Data under study:
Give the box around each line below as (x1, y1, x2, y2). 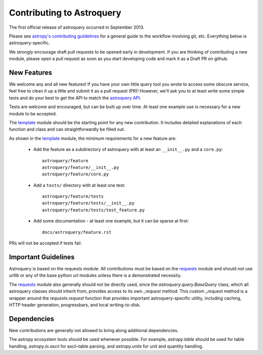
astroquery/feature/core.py (42, 171, 109, 177)
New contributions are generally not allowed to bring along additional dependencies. (9, 327, 179, 333)
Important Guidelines (9, 253, 75, 261)
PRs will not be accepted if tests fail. (9, 240, 82, 246)
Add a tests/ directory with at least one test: (33, 182, 126, 188)
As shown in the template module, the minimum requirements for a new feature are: (9, 135, 177, 141)
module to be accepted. (9, 111, 57, 116)
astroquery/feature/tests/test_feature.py (42, 207, 145, 213)
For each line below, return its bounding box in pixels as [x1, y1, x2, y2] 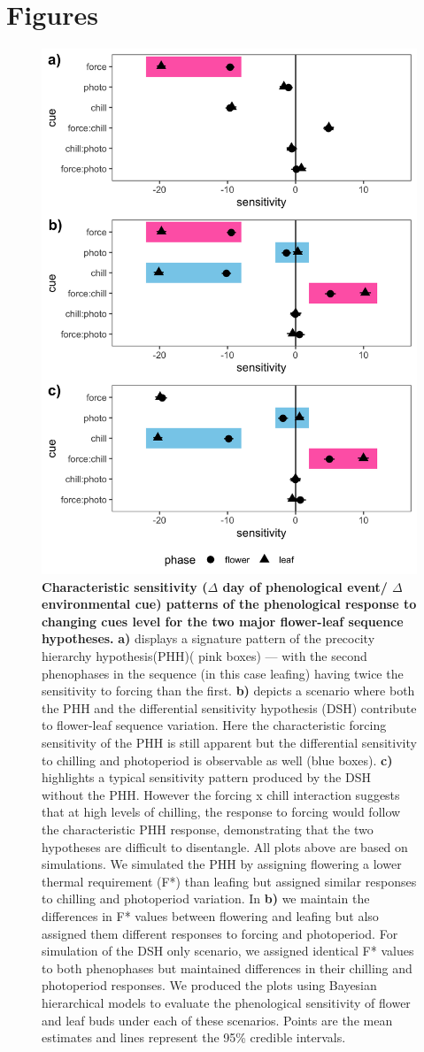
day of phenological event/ [222, 577, 388, 595]
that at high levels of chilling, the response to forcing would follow [42, 802, 401, 821]
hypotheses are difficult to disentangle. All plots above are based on [42, 837, 408, 856]
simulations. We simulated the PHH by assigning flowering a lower [42, 855, 402, 873]
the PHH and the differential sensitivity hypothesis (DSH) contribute [42, 698, 417, 717]
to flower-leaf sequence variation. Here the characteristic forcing [42, 716, 387, 734]
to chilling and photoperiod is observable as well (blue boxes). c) [42, 750, 393, 769]
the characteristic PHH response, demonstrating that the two [42, 819, 374, 838]
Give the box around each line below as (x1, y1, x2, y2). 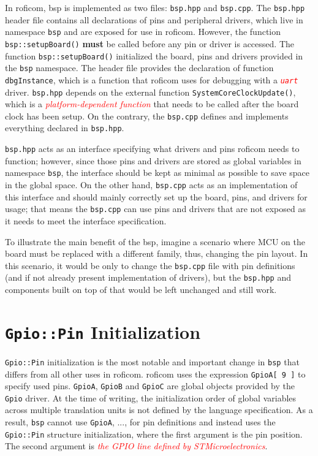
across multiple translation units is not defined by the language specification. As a (5, 403, 313, 416)
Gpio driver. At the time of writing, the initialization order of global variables (5, 391, 297, 404)
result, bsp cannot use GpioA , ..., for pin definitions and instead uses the (5, 416, 276, 428)
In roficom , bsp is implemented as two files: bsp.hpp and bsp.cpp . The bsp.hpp (5, 1, 305, 13)
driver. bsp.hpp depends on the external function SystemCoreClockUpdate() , (5, 85, 296, 98)
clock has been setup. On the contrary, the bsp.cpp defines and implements (5, 109, 289, 122)
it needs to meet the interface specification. (5, 214, 167, 227)
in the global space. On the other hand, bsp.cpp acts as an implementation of (5, 178, 298, 191)
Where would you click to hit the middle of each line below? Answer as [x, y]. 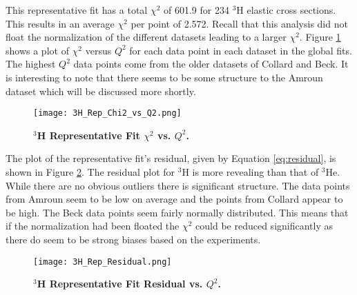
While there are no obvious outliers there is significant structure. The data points [178, 185]
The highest [31, 64]
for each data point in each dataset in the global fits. [241, 50]
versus [98, 50]
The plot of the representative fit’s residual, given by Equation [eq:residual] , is [171, 158]
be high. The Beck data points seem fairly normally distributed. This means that [177, 212]
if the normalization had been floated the [93, 226]
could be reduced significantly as [264, 226]
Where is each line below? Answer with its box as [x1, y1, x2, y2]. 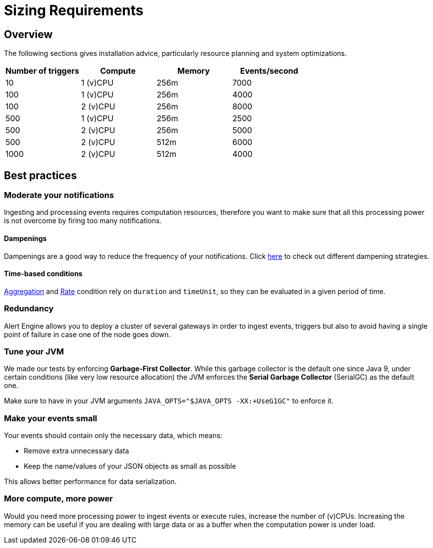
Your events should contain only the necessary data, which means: [4, 431, 222, 440]
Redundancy [4, 303, 54, 314]
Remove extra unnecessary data [24, 447, 129, 455]
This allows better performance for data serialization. [4, 477, 177, 486]
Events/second [240, 66, 298, 76]
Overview [4, 28, 53, 41]
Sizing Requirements [4, 2, 144, 19]
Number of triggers [5, 66, 79, 76]
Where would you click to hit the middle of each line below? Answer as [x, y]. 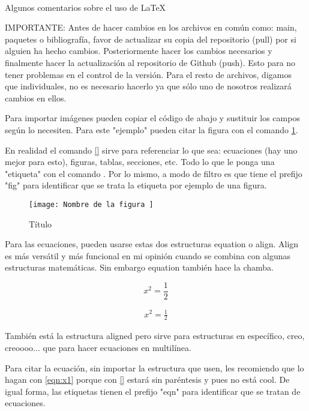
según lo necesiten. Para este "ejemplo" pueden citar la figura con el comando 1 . [151, 129]
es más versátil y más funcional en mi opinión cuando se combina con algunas [148, 255]
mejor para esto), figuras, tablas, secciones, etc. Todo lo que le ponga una [140, 162]
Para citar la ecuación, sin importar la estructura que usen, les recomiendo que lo [154, 367]
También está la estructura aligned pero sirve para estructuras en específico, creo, [155, 336]
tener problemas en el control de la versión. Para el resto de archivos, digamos [148, 74]
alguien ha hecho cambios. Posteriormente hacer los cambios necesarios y [139, 51]
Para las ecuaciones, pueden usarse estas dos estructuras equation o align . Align [152, 244]
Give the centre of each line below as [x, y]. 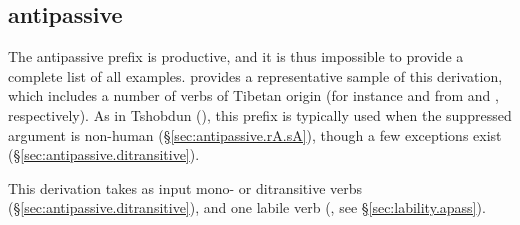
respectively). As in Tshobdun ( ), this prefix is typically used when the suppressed [260, 114]
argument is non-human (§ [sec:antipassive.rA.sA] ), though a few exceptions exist [255, 134]
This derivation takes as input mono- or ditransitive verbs [185, 187]
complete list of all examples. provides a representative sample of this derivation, [255, 75]
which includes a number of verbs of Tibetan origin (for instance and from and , [253, 95]
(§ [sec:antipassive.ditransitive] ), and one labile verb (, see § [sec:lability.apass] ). [247, 207]
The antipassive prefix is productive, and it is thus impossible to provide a [236, 56]
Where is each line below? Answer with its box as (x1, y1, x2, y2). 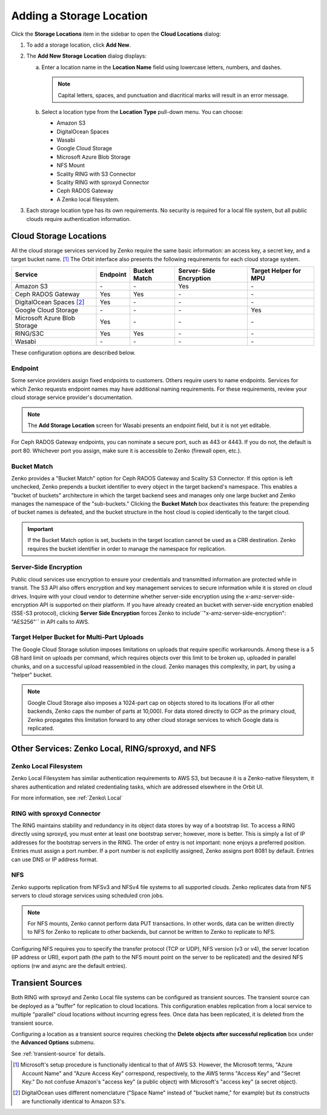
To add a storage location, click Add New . (26, 41, 131, 48)
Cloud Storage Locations (11, 231, 107, 242)
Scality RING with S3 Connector (56, 170, 136, 177)
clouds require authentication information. (26, 215, 131, 222)
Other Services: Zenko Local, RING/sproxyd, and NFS (11, 743, 216, 753)
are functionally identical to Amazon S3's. (22, 1097, 126, 1105)
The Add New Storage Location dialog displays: (26, 52, 147, 60)
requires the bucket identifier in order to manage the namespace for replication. (27, 545, 226, 552)
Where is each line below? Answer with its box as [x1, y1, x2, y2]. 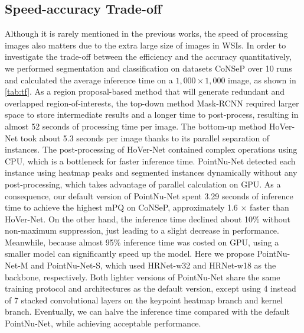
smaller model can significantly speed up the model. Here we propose [5, 247, 254, 260]
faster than [250, 201, 289, 214]
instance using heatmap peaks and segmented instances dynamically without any [5, 166, 298, 179]
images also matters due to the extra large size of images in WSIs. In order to [5, 38, 286, 51]
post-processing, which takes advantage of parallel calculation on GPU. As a [5, 177, 281, 190]
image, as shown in [228, 73, 296, 86]
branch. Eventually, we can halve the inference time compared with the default [5, 305, 290, 318]
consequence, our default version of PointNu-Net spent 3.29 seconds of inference [5, 189, 293, 202]
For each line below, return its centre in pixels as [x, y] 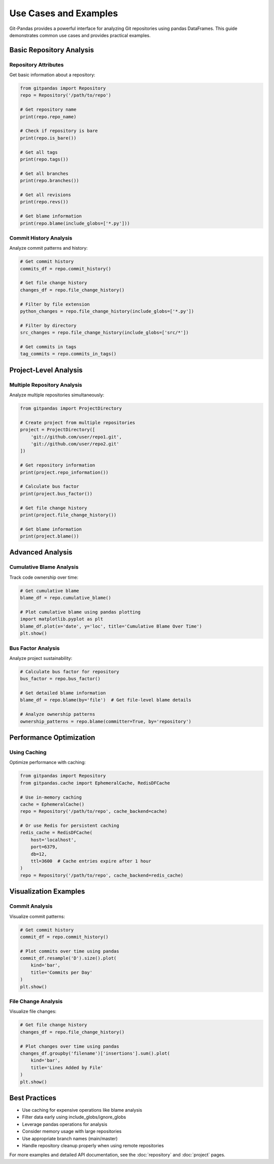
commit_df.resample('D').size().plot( [68, 958]
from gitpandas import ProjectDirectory [71, 408]
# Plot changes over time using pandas [70, 1046]
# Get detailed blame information [63, 693]
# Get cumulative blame [50, 591]
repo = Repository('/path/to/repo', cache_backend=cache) [94, 811]
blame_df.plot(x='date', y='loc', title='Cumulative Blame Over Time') [111, 626]
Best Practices [33, 1098]
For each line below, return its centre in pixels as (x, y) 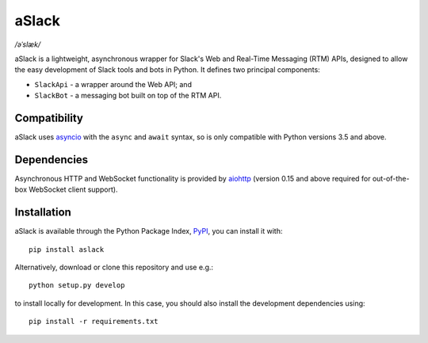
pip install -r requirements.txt (94, 322)
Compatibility (49, 118)
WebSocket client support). (73, 189)
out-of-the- (391, 178)
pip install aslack (67, 249)
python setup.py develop (77, 286)
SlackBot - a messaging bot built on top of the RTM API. (128, 96)
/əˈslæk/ (28, 44)
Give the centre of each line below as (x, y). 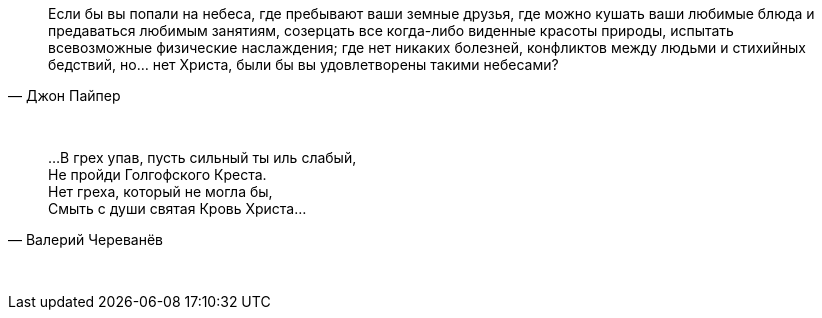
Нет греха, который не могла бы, (160, 191)
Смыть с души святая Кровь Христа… (177, 208)
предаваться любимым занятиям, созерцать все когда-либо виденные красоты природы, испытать (391, 30)
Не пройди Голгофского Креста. (157, 174)
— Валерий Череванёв (86, 239)
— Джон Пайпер (64, 95)
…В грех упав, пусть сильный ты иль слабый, (202, 157)
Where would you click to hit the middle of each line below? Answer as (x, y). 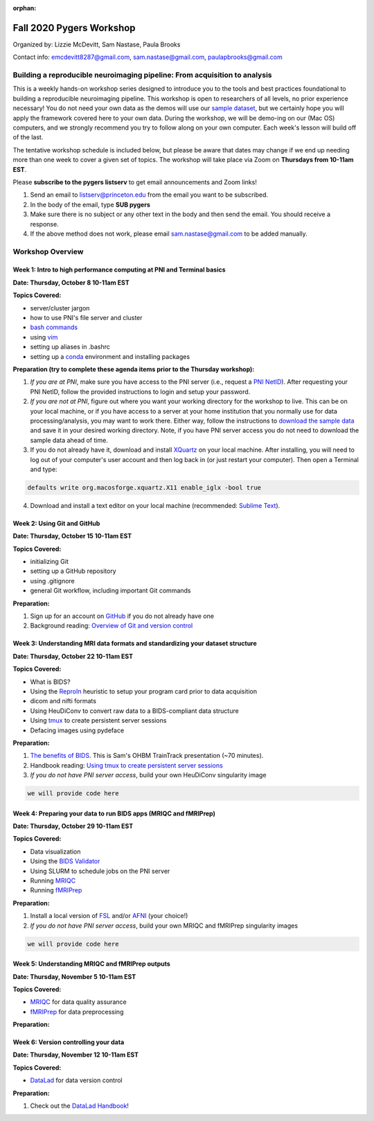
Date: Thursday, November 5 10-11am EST (74, 976)
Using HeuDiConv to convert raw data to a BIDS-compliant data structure (134, 711)
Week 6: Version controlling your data (69, 1042)
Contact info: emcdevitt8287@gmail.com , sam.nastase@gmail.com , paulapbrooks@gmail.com (148, 57)
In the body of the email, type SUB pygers (90, 204)
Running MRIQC (53, 881)
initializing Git (49, 562)
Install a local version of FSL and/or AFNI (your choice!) (109, 916)
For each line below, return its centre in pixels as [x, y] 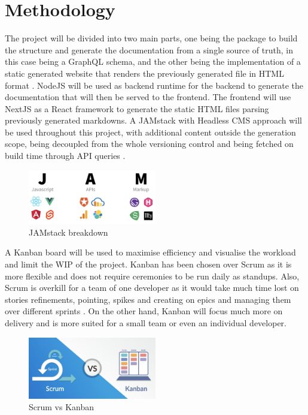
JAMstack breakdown [68, 232]
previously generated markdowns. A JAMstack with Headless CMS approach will [153, 120]
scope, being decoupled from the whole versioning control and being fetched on [149, 144]
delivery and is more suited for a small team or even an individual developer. [146, 323]
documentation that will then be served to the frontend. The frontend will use [148, 97]
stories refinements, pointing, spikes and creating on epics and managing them [148, 299]
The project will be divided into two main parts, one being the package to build [151, 38]
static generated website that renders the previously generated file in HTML [144, 73]
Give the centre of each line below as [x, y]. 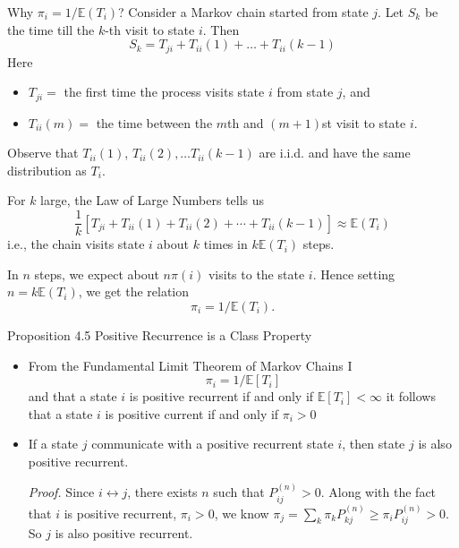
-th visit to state [150, 29]
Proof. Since [61, 492]
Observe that [43, 153]
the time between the [154, 122]
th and [246, 122]
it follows [411, 396]
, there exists [162, 492]
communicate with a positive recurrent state [212, 444]
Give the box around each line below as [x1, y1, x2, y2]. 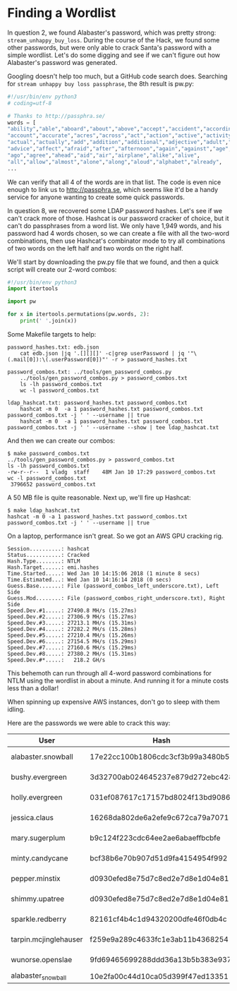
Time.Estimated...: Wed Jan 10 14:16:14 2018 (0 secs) [7, 576, 172, 583]
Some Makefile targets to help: [7, 330, 97, 338]
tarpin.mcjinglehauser [11, 934, 83, 944]
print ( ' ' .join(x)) [20, 318, 78, 325]
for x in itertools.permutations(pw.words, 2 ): [7, 311, 150, 318]
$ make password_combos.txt [7, 450, 90, 457]
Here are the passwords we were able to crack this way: [7, 719, 171, 727]
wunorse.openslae [11, 954, 73, 964]
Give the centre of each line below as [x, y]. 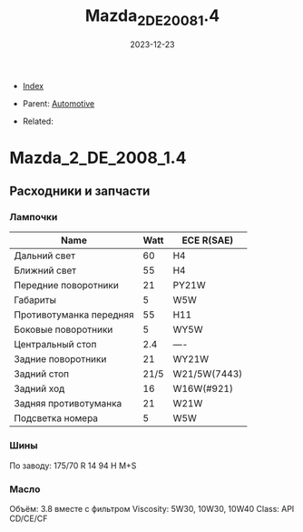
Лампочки [34, 217]
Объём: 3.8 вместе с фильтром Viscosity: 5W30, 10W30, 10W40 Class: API [152, 509]
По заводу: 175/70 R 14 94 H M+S [73, 466]
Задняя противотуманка [68, 404]
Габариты [35, 300]
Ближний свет [45, 271]
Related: [38, 121]
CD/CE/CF [29, 518]
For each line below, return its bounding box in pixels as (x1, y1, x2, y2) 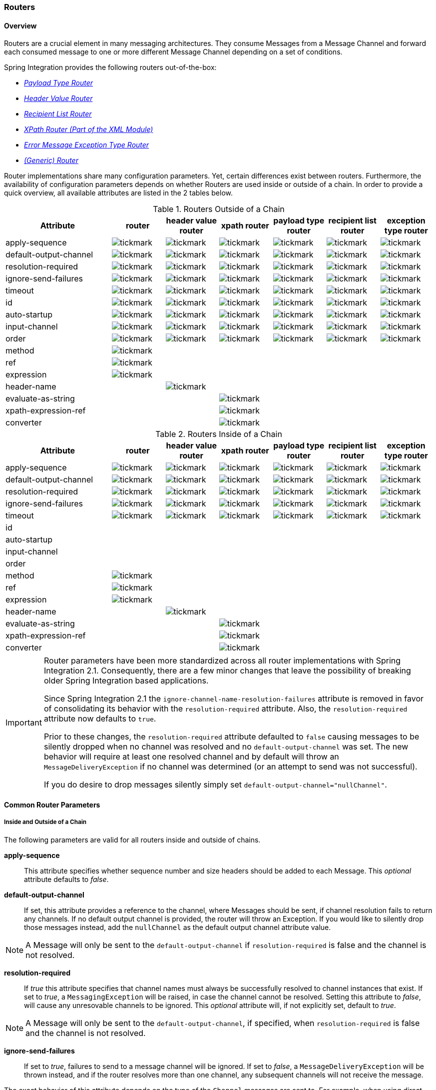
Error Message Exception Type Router (24, 140, 149, 149)
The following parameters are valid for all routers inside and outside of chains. (4, 835, 261, 844)
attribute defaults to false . (24, 874, 109, 883)
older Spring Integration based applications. (43, 675, 209, 686)
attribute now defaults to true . (43, 713, 156, 724)
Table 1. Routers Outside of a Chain (153, 204, 285, 214)
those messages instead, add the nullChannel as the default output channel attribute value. (24, 922, 331, 931)
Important (5, 717, 42, 728)
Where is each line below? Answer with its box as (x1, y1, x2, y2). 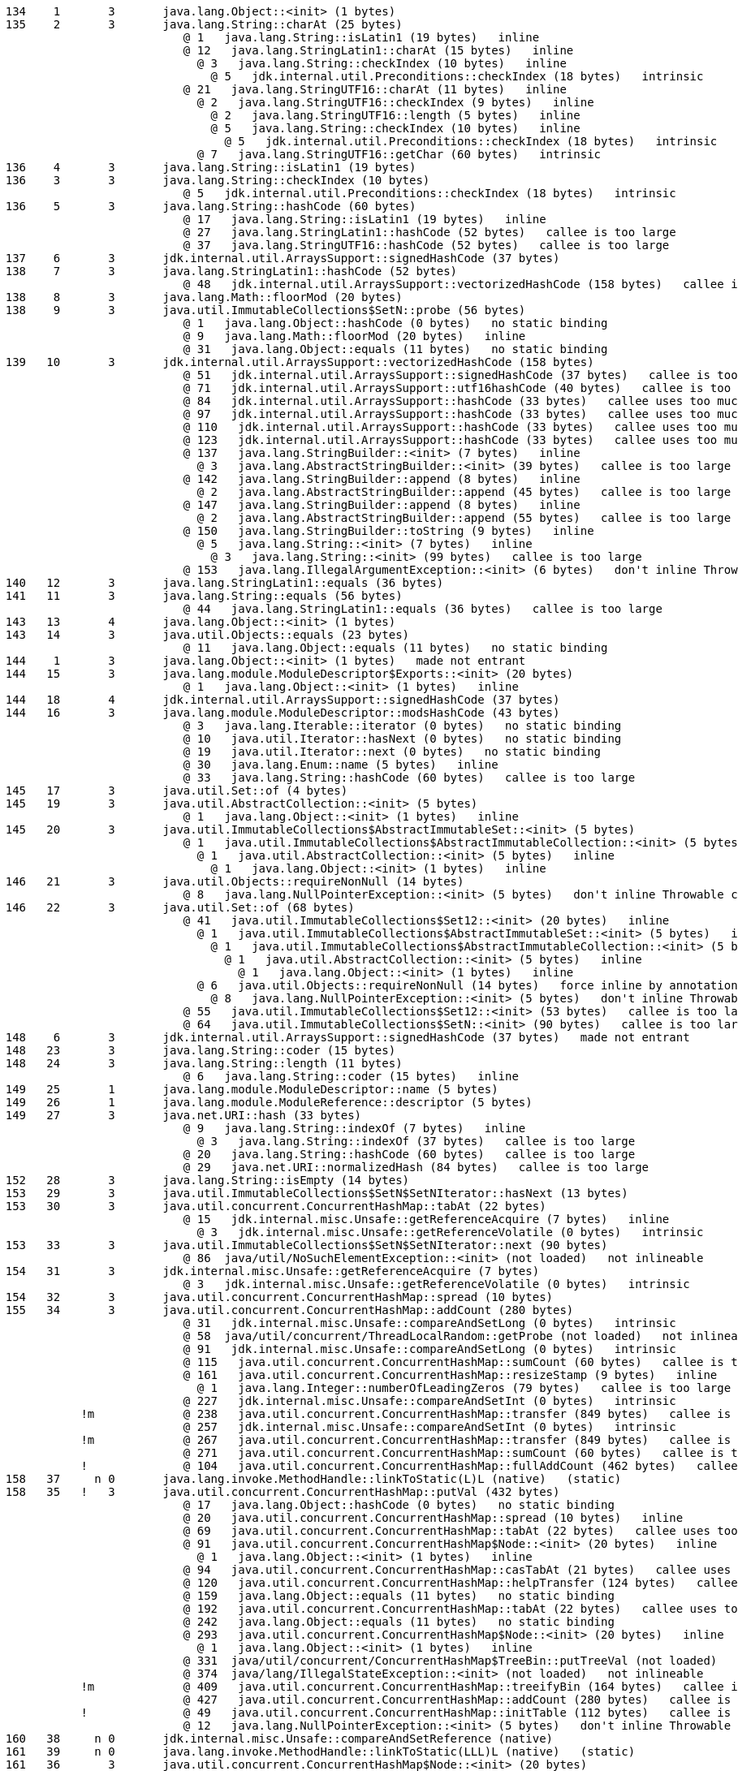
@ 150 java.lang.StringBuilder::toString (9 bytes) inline (183, 524, 594, 537)
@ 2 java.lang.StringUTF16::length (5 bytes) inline (210, 109, 580, 122)
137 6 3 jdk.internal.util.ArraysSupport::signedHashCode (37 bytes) (5, 252, 560, 265)
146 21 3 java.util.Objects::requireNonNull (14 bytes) (5, 875, 464, 888)
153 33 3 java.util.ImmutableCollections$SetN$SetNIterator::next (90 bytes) (5, 1239, 608, 1252)
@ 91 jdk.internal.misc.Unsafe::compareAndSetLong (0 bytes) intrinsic (183, 1342, 676, 1355)
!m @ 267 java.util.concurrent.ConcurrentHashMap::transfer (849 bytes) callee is (80, 1433, 732, 1446)
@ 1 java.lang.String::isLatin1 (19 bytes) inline (183, 31, 540, 44)

To do:
May I have only the lines from the start of the data through the line containing "Important Guidelines (9, 253, 75, 261)", both included, reproduced exactly and without the pictures?

Completed exercise:
Give the box around each line below as (x1, y1, x2, y2). 
astroquery/feature/core.py (42, 171, 109, 177)
New contributions are generally not allowed to bring along additional dependencies. (9, 327, 179, 333)
Important Guidelines (9, 253, 75, 261)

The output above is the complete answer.